Block size = 32 bytes → Offset bits = log₂(32) = 5 bits
Number of sets = 128 → Index bits = log₂(128) = 7 bits
Tag bits = 32 − 7 − 5 = 20 bits
Verification: 20 + 7 + 5 = 32 ✓
Total cache size = 128 sets × 2 ways × 32 bytes = 8 KB
Example 2 — AMAT Calculation (GATE 2022)
Problem: A system has an L1 cache with 2 ns hit time and 5% miss rate. On a miss, it accesses main memory in 100 ns. A write buffer reduces effective miss penalty by 20 ns. What is the AMAT?
Hit time = 2 ns
Miss rate = 0.05
Miss penalty = 100 − 20 = 80 ns (after write buffer benefit)
AMAT = 2 + (0.05 × 80) = 2 + 4 = 6 ns
Example 3 — LRU Replacement Trace (GATE 2019)
Problem: A 2-way set-associative cache has 4 sets. Consider Set 0. Using LRU replacement, trace the following accesses and find the number of misses: Blocks 0, 4, 0, 8, 4, 0, 4
Blocks mapping to Set 0 (4 sets): 0, 4, 8, 12… (blocks where block# mod 4 = 0)
Cache Set 0 capacity: 2 ways
Access 0: MISS — cache: [0, —] (load 0)
Access 4: MISS — cache: [0, 4] (load 4)
Access 0: HIT — cache: [4, 0] (LRU: 4 is now oldest)
Access 8: MISS — evict LRU=4, cache: [0, 8]
Access 4: MISS — evict LRU=0, cache: [8, 4]
Access 0: MISS — evict LRU=8, cache: [4, 0]
Access 4: HIT — cache: [0, 4] (LRU: 0 is now oldest)
Total misses = 5, Hits = 2
10. Common Mistakes
-
Tag + Index + Offset not summing to address width
This is the most common calculation error. Always verify at the end. If you get Tag + Index + Offset ≠ 32 (or whatever the address width is), re-examine your log₂ calculations. -
Confusing local and global miss rate in multi-level cache
The global miss rate reaching memory = L1 miss rate × L2 miss rate. The AMAT formula uses global miss rate for the memory penalty term, not L2’s local miss rate alone. -
Updating LRU order only on misses, not on hits
In LRU, every access — hit or miss — updates the recency order. A line that was hit becomes the most recently used. Only tracking misses gives wrong eviction choices. -
Applying write-back’s dirty bit logic to write-through caches
Write-through caches do not need a dirty bit — main memory is always up to date. Dirty bits are exclusive to write-back caches and signal that a line must be written to memory before eviction. -
Forgetting that block size affects compulsory miss rate
Larger blocks reduce compulsory misses (more data fetched on each miss) but can increase miss penalty (more bytes to transfer). There is a diminishing return — the optimal block size balances these two effects. GATE occasionally asks about the effect of doubling block size.

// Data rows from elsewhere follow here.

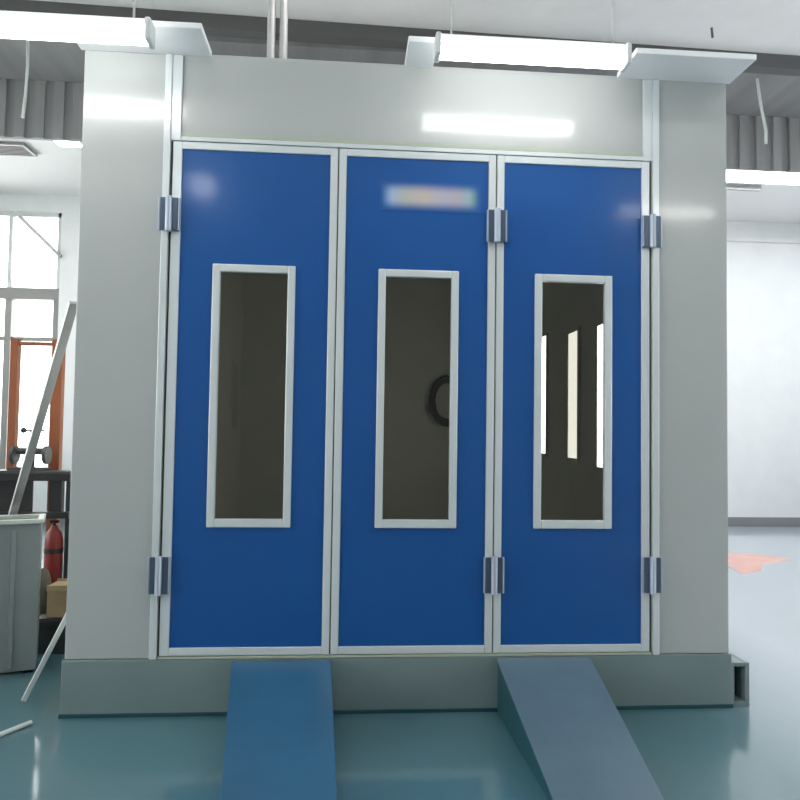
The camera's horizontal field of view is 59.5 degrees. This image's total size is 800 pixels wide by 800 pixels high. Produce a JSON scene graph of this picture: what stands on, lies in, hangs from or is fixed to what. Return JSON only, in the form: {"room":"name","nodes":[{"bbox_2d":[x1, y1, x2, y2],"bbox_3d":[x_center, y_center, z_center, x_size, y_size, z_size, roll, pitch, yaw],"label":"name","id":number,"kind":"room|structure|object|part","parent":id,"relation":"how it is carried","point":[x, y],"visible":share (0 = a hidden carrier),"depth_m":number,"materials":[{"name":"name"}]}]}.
{"room":"auto repair garage","nodes":[
{"label":"auto repair garage","id":0,"kind":"room"},
{"bbox_2d":[0,524,799,799],"bbox_3d":[1.541,2.017,4.032,19.500,0.200,17.700,1,-2,-4],"label":"floor","id":1,"kind":"structure","parent":0,"point":[752,752],"depth_m":3.84,"materials":[{"name":"teal paint"}]},
{"bbox_2d":[0,720,32,736],"bbox_3d":[-2.256,1.836,3.745,0.025,0.026,0.611,0,-3,27],"label":"pipe","id":2,"kind":"object","parent":1,"relation":"on","point":[28,723],"visible":1,"depth_m":3.92,"materials":[{"name":"white paint"}]},
{"bbox_2d":[0,514,45,672],"bbox_3d":[-3.062,1.351,4.803,1.090,1.060,0.344,2,-3,-25],"label":"storage bin","id":3,"kind":"object","parent":1,"relation":"on","point":[20,534],"visible":1,"depth_m":4.84,"materials":[{"name":"grey plastic"}]},
{"bbox_2d":[0,469,70,578],"bbox_3d":[-3.056,1.245,5.685,0.750,1.345,0.180,1,-2,-4],"label":"stand","id":4,"kind":"object","parent":1,"relation":"on","point":[8,478],"visible":0.56,"depth_m":5.67,"materials":[{"name":"black metal"}]},
{"bbox_3d":[-3.209,0.770,5.685,0.430,0.330,0.035,1,-2,-4],"label":"panel","id":5,"kind":"part","parent":4,"relation":"part of","materials":[{"name":"black metal"}]},
{"bbox_2d":[7,427,51,470],"bbox_3d":[-3.027,0.398,5.721,0.305,0.348,0.150,1,-2,-4],"label":"machine","id":6,"kind":"object","parent":4,"relation":"on","point":[14,454],"visible":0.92,"depth_m":5.69,"materials":[{"name":"grey metal"}]},
{"bbox_3d":[-3.010,0.307,5.726,0.184,0.164,0.048,1,-2,-4],"label":"lever","id":7,"kind":"part","parent":6,"relation":"part of","materials":[{"name":"black metal"}]},
{"bbox_3d":[-3.047,0.925,5.639,0.750,0.050,0.060,1,-2,-4],"label":"rail","id":8,"kind":"part","parent":4,"relation":"part of","materials":[{"name":"black metal"}]},
{"bbox_3d":[-3.047,0.582,5.713,0.750,0.019,0.180,1,-2,-4],"label":"plate","id":9,"kind":"part","parent":4,"relation":"part of","materials":[{"name":"grey metal"}]},
{"bbox_3d":[-3.043,0.621,5.651,0.750,0.060,0.060,1,-2,-4],"label":"rail","id":10,"kind":"part","parent":4,"relation":"part of","materials":[{"name":"black metal"}]},
{"bbox_3d":[-2.811,0.787,5.729,0.100,0.330,0.065,1,-2,-4],"label":"panel","id":11,"kind":"part","parent":4,"relation":"part of","materials":[{"name":"black metal"}]},
{"bbox_3d":[-2.708,1.274,5.718,0.050,1.300,0.065,1,-2,-4],"label":"leg","id":12,"kind":"part","parent":4,"relation":"part of","materials":[{"name":"black metal"}]},
{"bbox_2d":[6,338,65,532],"bbox_3d":[-3.079,0.704,5.881,0.425,2.440,0.070,1,-2,-4],"label":"door frame","id":13,"kind":"structure","parent":1,"relation":"on","point":[57,400],"depth_m":5.88,"materials":[{"name":"orange paint"}]},
{"bbox_2d":[8,301,76,514],"bbox_3d":[-2.739,0.650,5.040,0.055,2.467,2.192,3,-3,-42],"label":"leaning pole","id":14,"kind":"object","parent":1,"relation":"on","point":[70,313],"visible":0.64,"depth_m":4.65,"materials":[{"name":"metal"}]},
{"bbox_2d":[21,613,65,701],"bbox_3d":[-2.188,1.540,4.404,0.322,0.654,0.028,2,-3,-28],"label":"bar","id":15,"kind":"object","parent":1,"relation":"on","point":[56,636],"visible":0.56,"depth_m":4.37,"materials":[{"name":"white paint"}]},
{"bbox_2d":[38,611,65,653],"bbox_3d":[-2.567,1.782,5.378,0.620,0.260,0.262,1,-2,-4],"label":"crate","id":16,"kind":"object","parent":1,"relation":"on","point":[48,627],"visible":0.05,"depth_m":5.25,"materials":[{"name":"black plastic"}]},
{"bbox_2d":[40,568,51,614],"bbox_3d":[-2.744,1.468,5.379,0.129,0.358,0.151,1,-2,-4],"label":"sack","id":17,"kind":"object","parent":16,"relation":"on","point":[45,576],"visible":0.51,"depth_m":5.33,"materials":[{"name":"beige fabric"}]},
{"bbox_2d":[46,579,66,617],"bbox_3d":[-2.516,1.525,5.394,0.325,0.254,0.204,1,-2,-4],"label":"cardboard box","id":18,"kind":"object","parent":16,"relation":"on","point":[56,591],"visible":0.45,"depth_m":5.30,"materials":[{"name":"brown cardboard"}]},
{"bbox_2d":[44,520,63,582],"bbox_3d":[-2.819,1.450,5.685,0.146,0.942,0.146,1,-2,-4],"label":"fire extinguisher","id":19,"kind":"object","parent":1,"relation":"on","point":[54,541],"visible":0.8,"depth_m":5.64,"materials":[{"name":"red paint"}]},
{"bbox_2d":[220,660,336,799],"bbox_3d":[-0.631,1.703,3.548,0.590,0.325,1.349,1,-2,-7],"label":"ramp","id":20,"kind":"object","parent":1,"relation":"on","point":[280,745],"visible":1,"depth_m":3.56,"materials":[{"name":"blue paint"}]},
{"bbox_2d":[58,20,756,718],"bbox_3d":[-0.086,-0.015,7.298,4.236,4.078,6.507,1,-2,-4],"label":"booth","id":21,"kind":"object","parent":1,"relation":"on","point":[281,261],"depth_m":4.37,"materials":[{"name":"paint"}]},
{"bbox_3d":[-1.717,-0.300,4.272,0.491,3.685,0.080,1,-2,-4],"label":"panel","id":22,"kind":"part","parent":21,"relation":"part of","materials":[{"name":"grey paint"}]},
{"bbox_3d":[-1.419,-0.291,4.277,0.102,3.677,0.092,1,-2,-4],"label":"corner trim","id":23,"kind":"part","parent":21,"relation":"part of","materials":[{"name":"metal"}]},
{"bbox_2d":[230,360,238,430],"bbox_3d":[-2.268,-0.052,9.610,0.028,0.960,0.420,1,-2,-4],"label":"wall light","id":24,"kind":"object","parent":21,"relation":"attached to","point":[234,363],"depth_m":9.47,"materials":[{"name":"grey"}]},
{"bbox_3d":[-0.914,-0.022,4.301,1.010,3.122,0.058,1,-2,-4],"label":"door frame","id":25,"kind":"part","parent":21,"relation":"part of","materials":[{"name":"metal"}]},
{"bbox_3d":[-0.914,-0.022,4.306,0.914,3.062,0.042,1,-2,-4],"label":"door","id":26,"kind":"part","parent":21,"relation":"part of","materials":[{"name":"blue paint"}]},
{"bbox_2d":[267,0,287,58],"bbox_3d":[-0.997,-2.997,5.697,0.190,1.719,0.160,1,-2,-4],"label":"vent pipe","id":27,"kind":"object","parent":21,"relation":"on","point":[271,18],"visible":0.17,"depth_m":5.67,"materials":[{"name":"metal"}]},
{"bbox_3d":[0.062,1.566,4.328,3.040,0.012,0.104,1,-2,-4],"label":"door sill","id":28,"kind":"part","parent":21,"relation":"part of","materials":[{"name":"grey metal"}]},
{"bbox_3d":[0.109,-1.582,4.443,2.924,0.027,0.072,1,-2,-4],"label":"header rail","id":29,"kind":"part","parent":21,"relation":"part of","materials":[{"name":"metal"}]},
{"bbox_3d":[-0.130,-2.016,7.575,4.064,0.060,6.110,1,-2,-4],"label":"roof panel","id":30,"kind":"part","parent":21,"relation":"part of","materials":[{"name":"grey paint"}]},
{"bbox_3d":[0.107,-1.864,4.473,3.030,0.490,0.074,1,-2,-4],"label":"header panel","id":31,"kind":"part","parent":21,"relation":"part of","materials":[{"name":"grey paint"}]},
{"bbox_3d":[0.092,-0.005,4.380,0.896,3.062,0.042,1,-2,-4],"label":"door","id":32,"kind":"part","parent":21,"relation":"part of","materials":[{"name":"blue paint"}]},
{"bbox_3d":[0.092,-0.005,4.376,0.992,3.122,0.058,1,-2,-4],"label":"door frame","id":33,"kind":"part","parent":21,"relation":"part of","materials":[{"name":"metal"}]},
{"bbox_3d":[0.130,-2.129,4.292,0.180,0.035,0.299,1,-2,-4],"label":"mounting plate","id":34,"kind":"part","parent":21,"relation":"part of","materials":[{"name":"white paint"}]},
{"bbox_3d":[0.708,0.016,10.456,0.572,0.770,0.172,1,-2,-4],"label":"hose coil","id":35,"kind":"part","parent":21,"relation":"part of","materials":[{"name":"black rubber"}]},
{"bbox_2d":[541,332,548,456],"bbox_3d":[1.727,-0.063,8.414,0.030,1.480,0.340,1,-2,-4],"label":"wall light","id":36,"kind":"object","parent":21,"relation":"attached to","point":[545,335],"depth_m":8.31,"materials":[{"name":"white"}]},
{"bbox_3d":[1.092,0.013,4.454,0.899,3.062,0.042,1,-2,-4],"label":"door","id":37,"kind":"part","parent":21,"relation":"part of","materials":[{"name":"blue paint"}]},
{"bbox_3d":[1.092,0.013,4.450,0.995,3.122,0.058,1,-2,-4],"label":"door frame","id":38,"kind":"part","parent":21,"relation":"part of","materials":[{"name":"metal"}]},
{"bbox_2d":[566,326,580,462],"bbox_3d":[1.809,-0.053,7.295,0.030,1.390,0.380,1,-2,-4],"label":"wall light","id":39,"kind":"object","parent":21,"relation":"attached to","point":[573,419],"depth_m":7.26,"materials":[{"name":"white"}]},
{"bbox_2d":[595,320,602,471],"bbox_3d":[1.872,-0.041,6.447,0.030,1.400,0.330,1,-2,-4],"label":"wall light","id":40,"kind":"object","parent":21,"relation":"attached to","point":[599,324],"depth_m":6.53,"materials":[{"name":"white"}]},
{"bbox_3d":[1.598,-0.239,4.501,0.102,3.677,0.092,1,-2,-4],"label":"corner trim","id":41,"kind":"part","parent":21,"relation":"part of","materials":[{"name":"metal"}]},
{"bbox_3d":[1.880,-0.237,4.538,0.463,3.685,0.080,1,-2,-4],"label":"panel","id":42,"kind":"part","parent":21,"relation":"part of","materials":[{"name":"grey paint"}]},
{"bbox_2d":[496,657,663,799],"bbox_3d":[0.932,1.728,3.664,0.590,0.329,1.315,1,-2,-4],"label":"ramp","id":43,"kind":"object","parent":1,"relation":"on","point":[560,714],"visible":1,"depth_m":3.66,"materials":[{"name":"blue paint"}]},
{"bbox_3d":[0.667,1.731,3.674,0.014,0.317,1.256,1,-2,-5],"label":"plate","id":44,"kind":"part","parent":43,"relation":"part of","materials":[{"name":"teal metal"}]},
{"bbox_2d":[728,552,791,573],"bbox_3d":[4.551,2.180,9.439,1.671,0.002,0.871,3,-3,-44],"label":"floor marking","id":45,"kind":"object","parent":1,"relation":"on","point":[743,563],"depth_m":9.48,"materials":[{"name":"paint"}]},
{"bbox_2d":[0,0,799,222],"bbox_3d":[1.622,-3.608,4.262,19.500,0.940,17.700,1,-2,-4],"label":"ceiling","id":46,"kind":"structure","parent":0,"point":[55,93],"depth_m":7.47,"materials":[{"name":"white paint"}]},
{"bbox_2d":[0,141,36,156],"bbox_3d":[-5.799,-3.676,10.233,0.780,0.049,0.440,1,-2,-4],"label":"ceiling vent","id":47,"kind":"object","parent":46,"relation":"in","point":[7,148],"visible":1,"depth_m":10.23,"materials":[{"name":"grey metal"}]},
{"bbox_2d":[0,145,31,154],"bbox_3d":[-5.799,-3.676,10.223,0.700,0.040,0.330,1,-2,-4],"label":"grille","id":48,"kind":"object","parent":47,"relation":"attached to","point":[4,149],"depth_m":10.25,"materials":[{"name":"grey metal"}]},
{"bbox_2d":[21,40,28,117],"bbox_3d":[-3.846,-3.306,7.203,0.070,0.823,0.054,0,-3,29],"label":"hanging cable","id":49,"kind":"object","parent":46,"relation":"hanging from","point":[27,41],"visible":0.88,"depth_m":7.20,"materials":[{"name":"white paint"}]},
{"bbox_2d":[52,141,81,147],"bbox_3d":[-4.716,-3.692,9.963,0.400,0.090,0.300,1,-2,-4],"label":"lamp","id":50,"kind":"object","parent":46,"relation":"attached to","point":[66,144],"visible":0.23,"depth_m":10.00,"materials":[{"name":"white paint"}]},
{"bbox_2d":[0,0,155,49],"bbox_3d":[-1.979,-2.955,3.846,1.268,1.983,0.120,1,-2,-4],"label":"ceiling lamp","id":51,"kind":"object","parent":46,"relation":"hanging from","point":[13,24],"visible":1,"depth_m":3.79,"materials":[{"name":"white paint"}]},
{"bbox_2d":[0,15,147,45],"bbox_3d":[-1.993,-2.011,3.807,1.200,0.093,0.115,1,-2,-4],"label":"diffuser","id":52,"kind":"object","parent":51,"relation":"attached to","point":[26,27],"depth_m":3.78,"materials":[{"name":"white plastic"}]},
{"bbox_3d":[-1.450,-3.011,3.888,0.013,1.852,0.013,0,-2,18],"label":"suspension rod","id":53,"kind":"part","parent":51,"relation":"part of","materials":[{"name":"metal"}]},
{"bbox_2d":[0,0,799,75],"bbox_3d":[1.398,-3.687,7.309,19.106,0.160,0.140,1,-2,-6],"label":"beam","id":54,"kind":"structure","parent":46,"relation":"attached to","point":[223,25],"depth_m":7.02,"materials":[{"name":"grey metal"}]},
{"bbox_3d":[1.137,-3.597,10.799,19.100,0.039,4.200,1,-2,-4],"label":"white ceiling panel","id":55,"kind":"part","parent":46,"relation":"part of","materials":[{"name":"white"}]},
{"bbox_2d":[434,0,631,72],"bbox_3d":[0.773,-2.912,4.050,1.128,1.973,0.120,1,-2,-4],"label":"ceiling lamp","id":56,"kind":"object","parent":46,"relation":"hanging from","point":[450,47],"visible":1,"depth_m":3.98,"materials":[{"name":"white paint"}]},
{"bbox_3d":[0.305,-2.985,4.018,0.013,1.842,0.013,0,-2,18],"label":"suspension rod","id":57,"kind":"part","parent":56,"relation":"part of","materials":[{"name":"metal"}]},
{"bbox_2d":[440,38,625,69],"bbox_3d":[0.759,-1.972,4.012,1.060,0.093,0.115,1,-2,-4],"label":"diffuser","id":58,"kind":"object","parent":56,"relation":"attached to","point":[487,50],"depth_m":3.97,"materials":[{"name":"white plastic"}]},
{"bbox_3d":[1.243,-2.969,4.088,0.013,1.842,0.013,0,-2,18],"label":"suspension rod","id":59,"kind":"part","parent":56,"relation":"part of","materials":[{"name":"metal"}]},
{"bbox_2d":[726,184,760,191],"bbox_3d":[5.432,-3.448,11.345,0.850,0.090,0.060,1,-2,-4],"label":"rail","id":60,"kind":"object","parent":46,"relation":"attached to","point":[735,187],"visible":0.56,"depth_m":11.33,"materials":[{"name":"metal"}]},
{"bbox_2d":[755,78,767,143],"bbox_3d":[4.022,-3.215,7.788,0.132,0.732,0.032,1,-2,-4],"label":"hanging cable","id":61,"kind":"object","parent":46,"relation":"hanging from","point":[756,79],"visible":1,"depth_m":7.78,"materials":[{"name":"white paint"}]},
{"bbox_2d":[726,170,799,185],"bbox_3d":[5.614,-3.505,10.859,1.620,0.090,0.620,1,-2,-4],"label":"lamp","id":62,"kind":"object","parent":46,"relation":"attached to","point":[732,176],"visible":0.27,"depth_m":10.91,"materials":[{"name":"white paint"}]},
{"bbox_3d":[5.614,-3.505,10.859,1.620,0.090,0.620,1,-2,-4],"label":"frame","id":63,"kind":"part","parent":62,"relation":"part of","materials":[{"name":"white paint"}]},
{"bbox_2d":[0,193,799,516],"bbox_3d":[0.932,-0.633,12.873,19.100,5.800,0.200,1,-2,-4],"label":"wall","id":64,"kind":"structure","parent":0,"point":[763,279],"depth_m":13.19,"materials":[{"name":"white paint"}]},
{"bbox_2d":[0,211,61,468],"bbox_3d":[-7.200,-0.976,12.258,2.380,4.700,0.160,1,-2,-4],"label":"window","id":65,"kind":"structure","parent":64,"relation":"in","point":[10,293],"depth_m":12.27,"materials":[{"name":"white paint"}]},
{"bbox_2d":[18,215,61,257],"bbox_3d":[-6.317,-2.869,12.289,0.762,0.733,0.050,1,-2,-4],"label":"brace","id":66,"kind":"object","parent":64,"relation":"attached to","point":[20,217],"visible":1,"depth_m":12.27,"materials":[{"name":"metal"}]},
{"bbox_2d":[43,517,799,526],"bbox_3d":[2.036,2.195,12.727,16.820,0.170,0.030,1,-2,-4],"label":"baseboard","id":67,"kind":"structure","parent":64,"relation":"attached to","point":[732,521],"depth_m":13.06,"materials":[{"name":"grey"}]},
{"bbox_2d":[727,236,799,243],"bbox_3d":[6.212,-3.044,13.234,8.600,0.080,0.060,1,-2,-4],"label":"trim","id":68,"kind":"structure","parent":64,"relation":"attached to","point":[730,239],"depth_m":13.26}
]}

11. Frequently Asked Questions
What is AMAT in cache memory?
AMAT (Average Memory Access Time) is the weighted average time to access memory, accounting for both cache hits and misses: AMAT = Hit time + (Miss rate × Miss penalty). It is the primary metric for cache performance in GATE COA questions. For a two-level cache, the formula extends to include L2 hit time and L2 miss penalty.
What is the difference between direct mapped and set-associative cache?

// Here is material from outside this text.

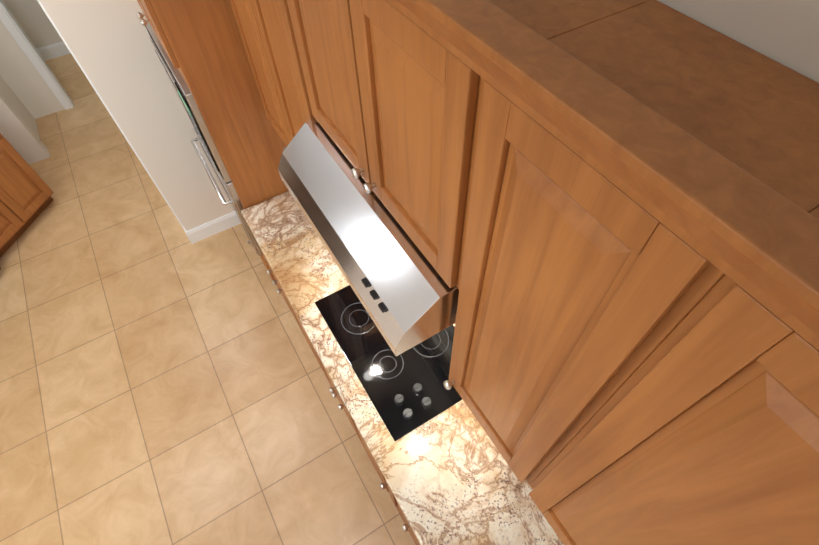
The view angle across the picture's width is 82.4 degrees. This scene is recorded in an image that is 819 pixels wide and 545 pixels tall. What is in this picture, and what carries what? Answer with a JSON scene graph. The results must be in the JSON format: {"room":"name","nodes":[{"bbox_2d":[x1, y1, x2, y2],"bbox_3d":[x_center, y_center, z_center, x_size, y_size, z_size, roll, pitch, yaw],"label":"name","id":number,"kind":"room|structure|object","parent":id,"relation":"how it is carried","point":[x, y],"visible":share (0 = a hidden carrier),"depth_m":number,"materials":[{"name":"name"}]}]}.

A direct mapped cache has exactly one cache line per set — each memory block maps to exactly one location, making conflict misses likely. A k-way set-associative cache has k lines per set — a memory block maps to one set but can occupy any of the k positions, which dramatically reduces conflict misses at the cost of slightly more hardware to check k tags simultaneously.
How do you break down a memory address for cache?
Split the address into three fields (right to left): Block Offset = log₂(block size in bytes) bits, Index = log₂(number of sets) bits, Tag = remaining bits. For fully associative, there is no index field. Always verify that the three fields sum to the total physical address width.
What is the difference between write-through and write-back cache?
Write-through: every cache write is immediately propagated to main memory, keeping them always consistent. Uses more memory bandwidth. Write-back: writes go only to cache; a dirty bit marks modified lines; main memory is updated only when the dirty line is evicted. Uses less bandwidth but adds complexity. Write-back typically delivers better performance in high-bandwidth scenarios.